START DATA TO PROCESS
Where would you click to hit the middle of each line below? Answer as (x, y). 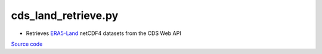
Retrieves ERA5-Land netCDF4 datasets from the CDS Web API (103, 33)
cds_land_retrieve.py (65, 15)
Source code (27, 44)
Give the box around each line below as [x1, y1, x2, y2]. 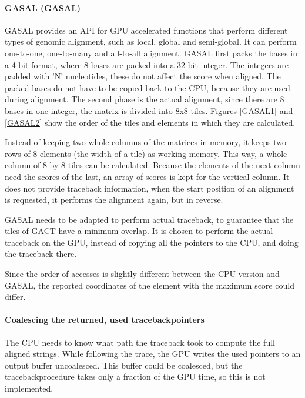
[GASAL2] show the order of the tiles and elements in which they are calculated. [5, 116, 296, 128]
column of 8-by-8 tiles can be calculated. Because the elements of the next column [5, 159, 300, 171]
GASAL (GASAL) [5, 1, 81, 14]
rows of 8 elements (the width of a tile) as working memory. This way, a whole [5, 147, 287, 159]
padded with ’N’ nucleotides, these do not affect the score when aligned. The [5, 70, 281, 82]
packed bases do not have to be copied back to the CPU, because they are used [5, 81, 290, 93]
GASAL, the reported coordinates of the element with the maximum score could [5, 279, 294, 291]
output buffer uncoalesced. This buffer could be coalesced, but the [5, 359, 243, 371]
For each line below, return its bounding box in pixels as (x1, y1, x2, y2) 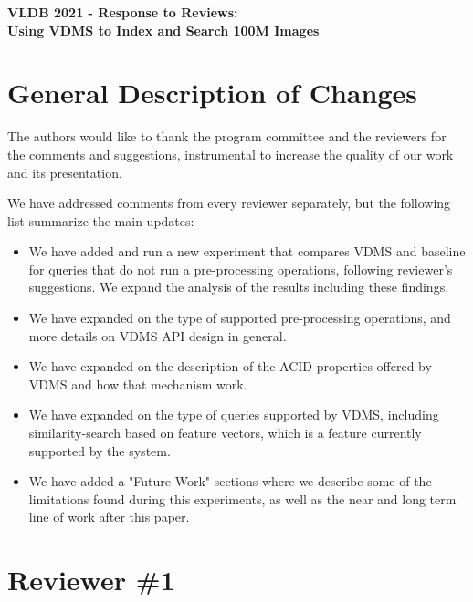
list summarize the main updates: (7, 211, 194, 230)
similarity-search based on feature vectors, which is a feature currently (28, 423, 422, 442)
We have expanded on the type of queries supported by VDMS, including (28, 405, 439, 424)
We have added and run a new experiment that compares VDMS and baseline (28, 242, 466, 261)
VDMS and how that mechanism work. (28, 374, 247, 393)
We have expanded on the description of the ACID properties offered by (28, 357, 432, 376)
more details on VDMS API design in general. (28, 326, 287, 345)
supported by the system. (28, 441, 171, 460)
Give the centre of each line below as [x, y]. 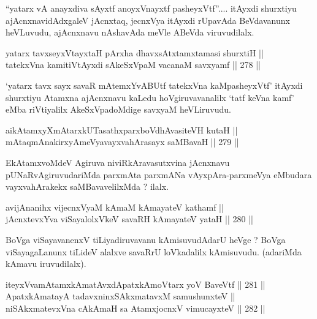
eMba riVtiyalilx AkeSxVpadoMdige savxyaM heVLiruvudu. [118, 109]
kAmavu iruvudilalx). [46, 264]
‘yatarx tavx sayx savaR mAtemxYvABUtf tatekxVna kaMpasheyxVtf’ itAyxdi [154, 85]
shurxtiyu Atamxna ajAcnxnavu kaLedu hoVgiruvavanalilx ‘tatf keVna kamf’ [150, 97]
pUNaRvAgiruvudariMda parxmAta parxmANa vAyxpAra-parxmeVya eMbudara [159, 174]
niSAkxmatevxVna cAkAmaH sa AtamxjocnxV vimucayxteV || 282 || [136, 308]
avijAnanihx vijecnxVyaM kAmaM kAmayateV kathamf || [115, 207]
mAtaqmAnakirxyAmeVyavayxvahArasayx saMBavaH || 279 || [122, 142]
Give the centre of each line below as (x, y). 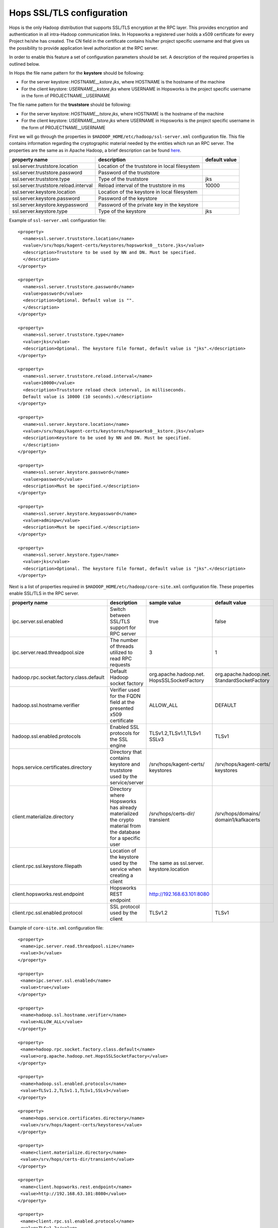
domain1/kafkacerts (237, 820)
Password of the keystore (128, 198)
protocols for (125, 733)
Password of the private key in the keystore (148, 205)
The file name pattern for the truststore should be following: (70, 105)
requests (120, 665)
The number (124, 640)
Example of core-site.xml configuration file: (56, 928)
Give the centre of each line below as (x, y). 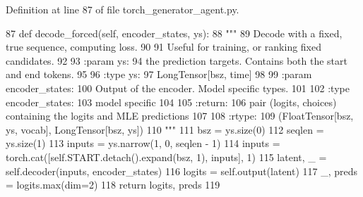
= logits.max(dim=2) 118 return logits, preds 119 (113, 185)
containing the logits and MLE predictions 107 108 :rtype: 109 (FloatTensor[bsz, (180, 116)
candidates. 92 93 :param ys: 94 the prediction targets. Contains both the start (177, 60)
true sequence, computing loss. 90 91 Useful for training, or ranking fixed (164, 47)
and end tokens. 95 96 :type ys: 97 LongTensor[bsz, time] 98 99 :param (159, 74)
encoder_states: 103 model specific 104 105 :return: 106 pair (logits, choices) (171, 102)
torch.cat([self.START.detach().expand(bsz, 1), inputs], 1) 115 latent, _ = (166, 157)
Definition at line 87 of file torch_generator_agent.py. (123, 9)
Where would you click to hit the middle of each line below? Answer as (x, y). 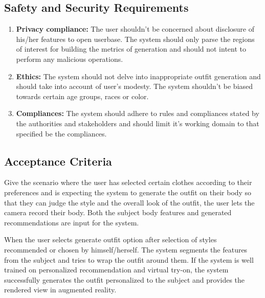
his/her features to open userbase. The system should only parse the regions (135, 39)
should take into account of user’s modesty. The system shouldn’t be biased (135, 86)
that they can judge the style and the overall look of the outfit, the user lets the (129, 202)
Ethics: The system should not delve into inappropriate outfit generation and (138, 76)
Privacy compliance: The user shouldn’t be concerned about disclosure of (135, 29)
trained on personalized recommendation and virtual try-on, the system (116, 270)
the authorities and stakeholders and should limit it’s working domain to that (138, 123)
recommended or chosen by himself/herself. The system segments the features (126, 249)
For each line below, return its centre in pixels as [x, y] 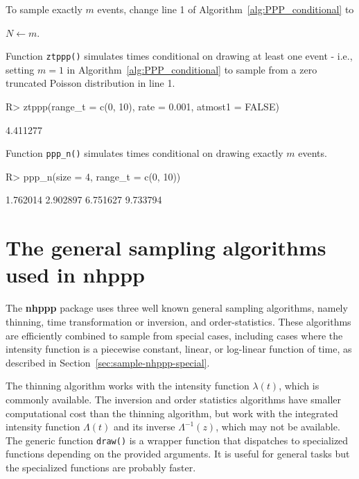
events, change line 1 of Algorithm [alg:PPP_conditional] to [226, 9]
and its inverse [145, 427]
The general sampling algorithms [166, 247]
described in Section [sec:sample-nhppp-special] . [108, 362]
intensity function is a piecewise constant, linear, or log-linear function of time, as [179, 349]
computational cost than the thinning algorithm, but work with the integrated [172, 413]
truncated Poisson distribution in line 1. [90, 83]
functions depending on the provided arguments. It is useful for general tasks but [178, 454]
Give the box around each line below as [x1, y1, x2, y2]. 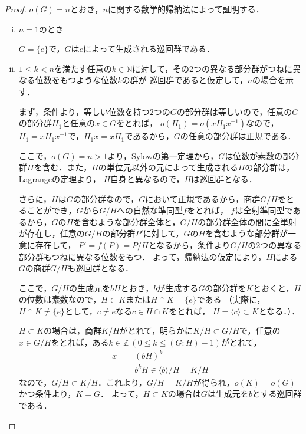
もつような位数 [60, 74, 118, 86]
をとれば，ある [51, 336, 109, 348]
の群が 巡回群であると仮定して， [121, 74, 248, 86]
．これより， [98, 376, 147, 388]
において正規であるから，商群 [145, 192, 261, 205]
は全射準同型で [235, 204, 293, 216]
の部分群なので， [73, 192, 139, 205]
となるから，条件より [148, 238, 231, 251]
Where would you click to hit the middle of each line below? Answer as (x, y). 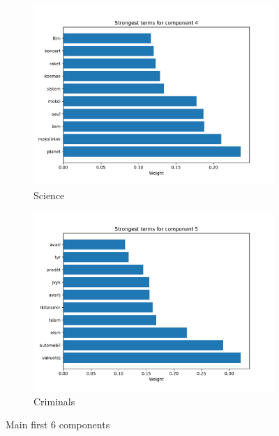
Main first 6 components (58, 425)
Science (49, 195)
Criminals (54, 401)
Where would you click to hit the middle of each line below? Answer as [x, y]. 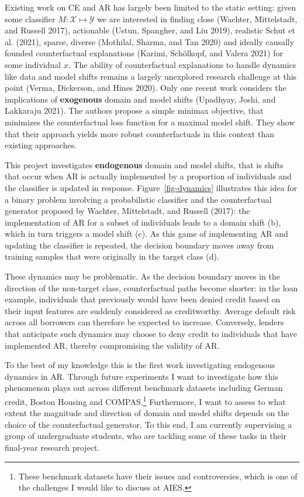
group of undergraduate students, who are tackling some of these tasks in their [146, 436]
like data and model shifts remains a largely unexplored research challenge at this [151, 76]
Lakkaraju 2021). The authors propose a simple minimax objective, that [134, 110]
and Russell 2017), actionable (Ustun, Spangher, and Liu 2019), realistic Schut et [150, 30]
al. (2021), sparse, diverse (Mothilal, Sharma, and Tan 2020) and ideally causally [150, 41]
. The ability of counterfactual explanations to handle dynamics [182, 64]
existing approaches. [41, 145]
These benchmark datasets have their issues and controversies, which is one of [158, 476]
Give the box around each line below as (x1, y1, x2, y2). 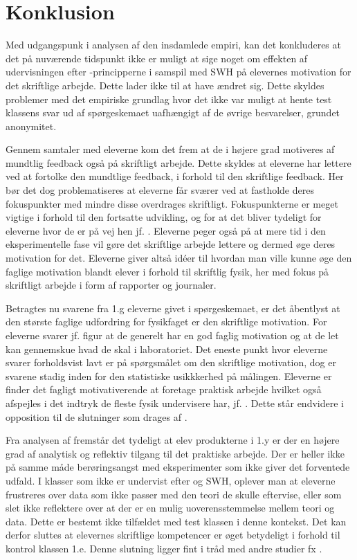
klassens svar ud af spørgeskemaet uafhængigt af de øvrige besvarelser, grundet (6, 105, 340, 120)
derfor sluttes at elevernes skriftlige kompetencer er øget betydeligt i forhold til (6, 527, 340, 542)
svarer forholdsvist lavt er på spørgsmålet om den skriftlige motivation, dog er (6, 355, 336, 370)
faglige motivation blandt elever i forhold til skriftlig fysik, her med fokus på (6, 264, 329, 278)
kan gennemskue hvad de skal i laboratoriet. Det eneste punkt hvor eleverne (6, 341, 328, 356)
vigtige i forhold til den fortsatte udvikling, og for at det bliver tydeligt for (6, 210, 322, 224)
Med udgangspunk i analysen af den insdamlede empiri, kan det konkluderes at (6, 37, 341, 52)
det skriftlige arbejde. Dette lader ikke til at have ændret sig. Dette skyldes (6, 78, 324, 92)
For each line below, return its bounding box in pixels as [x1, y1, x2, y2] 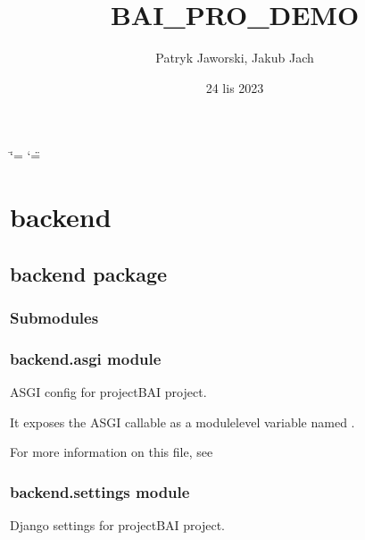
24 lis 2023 [205, 78, 264, 97]
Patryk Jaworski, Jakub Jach [155, 48, 314, 67]
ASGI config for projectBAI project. [10, 383, 207, 401]
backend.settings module [10, 480, 190, 502]
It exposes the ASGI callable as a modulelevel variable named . [10, 412, 355, 431]
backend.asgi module [10, 347, 162, 369]
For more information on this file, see [10, 443, 213, 461]
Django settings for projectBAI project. [10, 516, 226, 535]
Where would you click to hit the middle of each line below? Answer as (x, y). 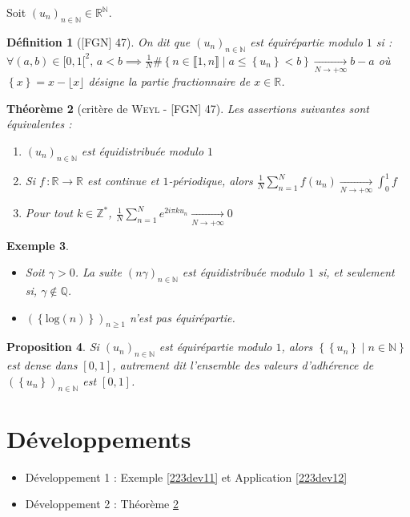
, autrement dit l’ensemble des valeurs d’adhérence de (243, 365)
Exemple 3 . (38, 245)
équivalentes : (39, 124)
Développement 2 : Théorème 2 (102, 504)
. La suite (98, 272)
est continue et (123, 180)
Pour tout (49, 213)
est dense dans (42, 365)
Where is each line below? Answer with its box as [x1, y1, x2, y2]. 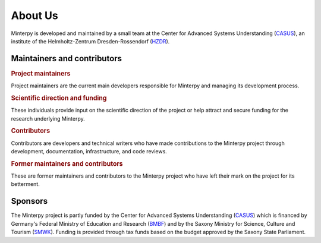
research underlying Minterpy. [11, 115, 86, 122]
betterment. [11, 181, 40, 188]
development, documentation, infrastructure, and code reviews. [11, 147, 168, 154]
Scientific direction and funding [11, 94, 107, 102]
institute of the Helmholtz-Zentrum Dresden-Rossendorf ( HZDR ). [11, 37, 170, 45]
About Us [11, 9, 59, 22]
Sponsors [11, 196, 48, 206]
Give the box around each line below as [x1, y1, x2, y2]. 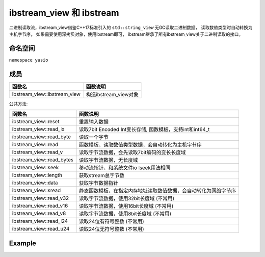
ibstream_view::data [12, 180, 58, 186]
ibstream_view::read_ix [12, 126, 65, 132]
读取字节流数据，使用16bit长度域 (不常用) [79, 203, 174, 209]
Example [9, 239, 36, 247]
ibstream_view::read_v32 [12, 195, 69, 202]
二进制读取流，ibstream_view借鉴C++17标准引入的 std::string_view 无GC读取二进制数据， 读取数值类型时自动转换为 [9, 25, 253, 30]
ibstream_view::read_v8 [12, 210, 66, 217]
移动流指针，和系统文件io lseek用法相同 [79, 164, 171, 171]
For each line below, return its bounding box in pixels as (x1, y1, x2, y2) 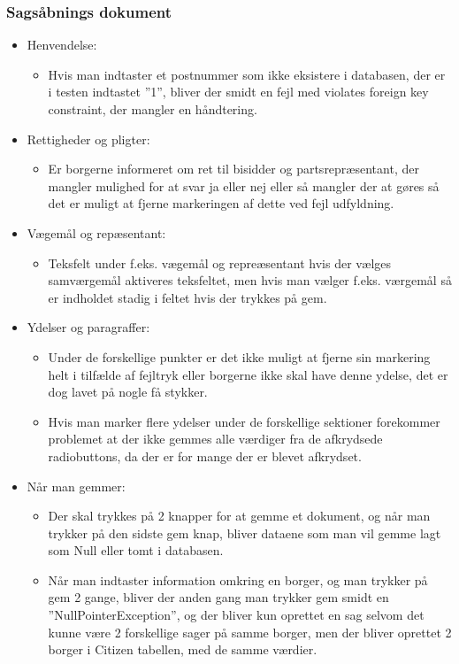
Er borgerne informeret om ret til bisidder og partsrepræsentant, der (48, 159, 419, 178)
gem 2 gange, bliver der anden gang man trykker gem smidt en (48, 588, 389, 606)
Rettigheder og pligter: (27, 129, 150, 148)
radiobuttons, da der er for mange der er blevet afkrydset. (48, 446, 362, 465)
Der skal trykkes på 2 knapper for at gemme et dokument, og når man (48, 506, 431, 525)
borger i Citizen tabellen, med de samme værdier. (48, 640, 317, 659)
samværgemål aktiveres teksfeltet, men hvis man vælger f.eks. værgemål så (48, 271, 452, 290)
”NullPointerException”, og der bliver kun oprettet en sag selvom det (48, 606, 425, 624)
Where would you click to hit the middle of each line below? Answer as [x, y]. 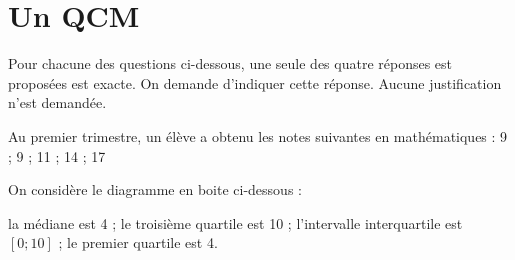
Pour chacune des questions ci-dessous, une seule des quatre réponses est [230, 63]
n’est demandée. [57, 102]
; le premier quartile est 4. [138, 242]
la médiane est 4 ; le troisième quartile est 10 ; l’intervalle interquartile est [235, 222]
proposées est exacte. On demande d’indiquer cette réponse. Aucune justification [255, 82]
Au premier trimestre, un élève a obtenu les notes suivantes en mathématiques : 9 [258, 135]
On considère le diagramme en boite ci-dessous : [155, 189]
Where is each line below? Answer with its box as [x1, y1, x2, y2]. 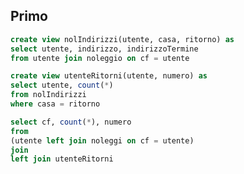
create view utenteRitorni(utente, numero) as [10, 71, 208, 81]
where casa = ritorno [10, 99, 101, 109]
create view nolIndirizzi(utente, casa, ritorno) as [10, 34, 235, 44]
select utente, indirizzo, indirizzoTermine [10, 44, 199, 54]
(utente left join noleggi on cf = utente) [10, 135, 195, 146]
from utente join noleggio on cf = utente [10, 53, 190, 63]
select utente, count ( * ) [10, 80, 114, 91]
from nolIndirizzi [10, 90, 87, 100]
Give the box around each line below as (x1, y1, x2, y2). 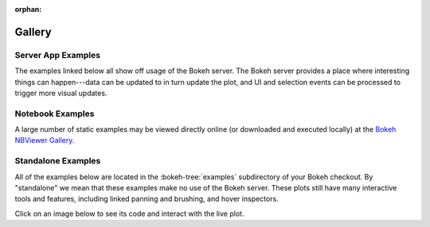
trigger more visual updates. (14, 88, 107, 98)
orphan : (14, 5, 42, 13)
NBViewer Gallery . (14, 136, 75, 145)
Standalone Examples (14, 156, 101, 167)
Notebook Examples (14, 108, 95, 119)
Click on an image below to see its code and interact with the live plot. (14, 209, 244, 218)
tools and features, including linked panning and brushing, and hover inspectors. (14, 194, 279, 204)
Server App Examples (14, 49, 101, 60)
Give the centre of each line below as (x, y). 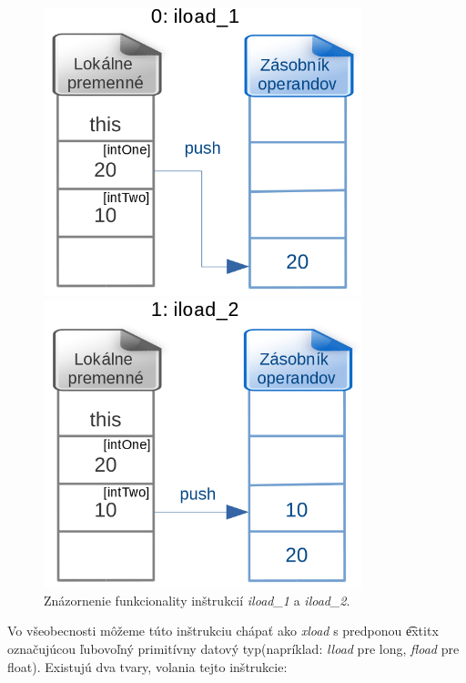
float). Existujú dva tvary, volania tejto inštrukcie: (147, 666)
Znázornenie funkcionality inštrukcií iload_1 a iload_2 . (197, 600)
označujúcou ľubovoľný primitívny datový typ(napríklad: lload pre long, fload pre (233, 648)
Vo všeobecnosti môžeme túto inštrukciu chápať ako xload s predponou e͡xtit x (223, 631)
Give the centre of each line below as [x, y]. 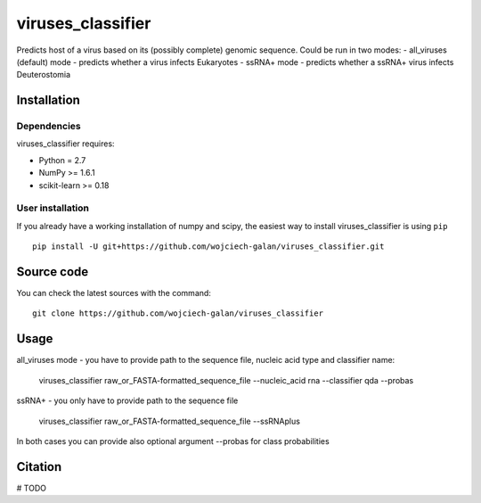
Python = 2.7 [62, 160]
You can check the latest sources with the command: [114, 293]
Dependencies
END DATA TO PROCESS
WORK TASK → From the records above, copy each line where the word "Password" can be found.

FINISHED EXERCISE →
Password of the keystore (128, 198)
Password of the private key in the keystore (148, 205)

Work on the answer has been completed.